START EXTRACTED DATA
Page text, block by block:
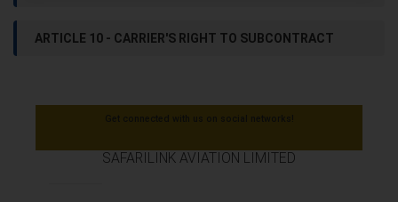
ARTICLE 10 - CARRIER'S RIGHT TO SUBCONTRACT
SAFARILINK AVIATION LIMITED
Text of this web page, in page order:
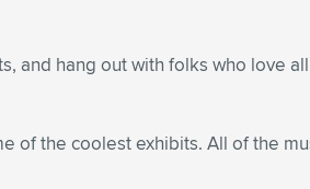
and hang out with folks who love
the coolest exhibits. All of the
END EXTRACTED DATA
■ WHAT TO PRODUCE:
Copy the listing in full and without alteration, omitting every picture.

■ ANSWER FOR THIS EXERCISE:
Page text, block by block:
ARTICLE 10 - CARRIER'S RIGHT TO SUBCONTRACT
SAFARILINK AVIATION LIMITED
Text of this web page, in page order:
and hang out with folks who love
the coolest exhibits. All of the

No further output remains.